## WORK REQUIRED
Give a verbatim copy of the lines below, minus the pictures.
-------- DATA TO EXAMINE --------
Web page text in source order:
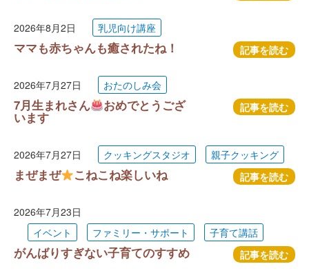
2026年8月2日 乳児向け講座
ママも赤ちゃんも癒されたね！ 記事を読む
2026年7月27日 おたのしみ会
7月生まれさん おめでとうござ
います
記事を読む
2026年7月27日 クッキングスタジオ 親子クッキング
まぜまぜ こねこね楽しいね 記事を読む
2026年7月23日
イベント
ファミリー・サポート 子育て講話
がんばりすぎない子育てのすすめ 記事を読む
--------
## RESPONSE BOX
Web page text in source order:
2026年8月2日 乳児向け講座
ママも赤ちゃんも癒されたね！ 記事を読む
2026年7月27日 おたのしみ会
7月生まれさん おめでとうござ
います
記事を読む
2026年7月27日 クッキングスタジオ 親子クッキング
まぜまぜ こねこね楽しいね 記事を読む
2026年7月23日
イベント
ファミリー・サポート 子育て講話
がんばりすぎない子育てのすすめ 記事を読む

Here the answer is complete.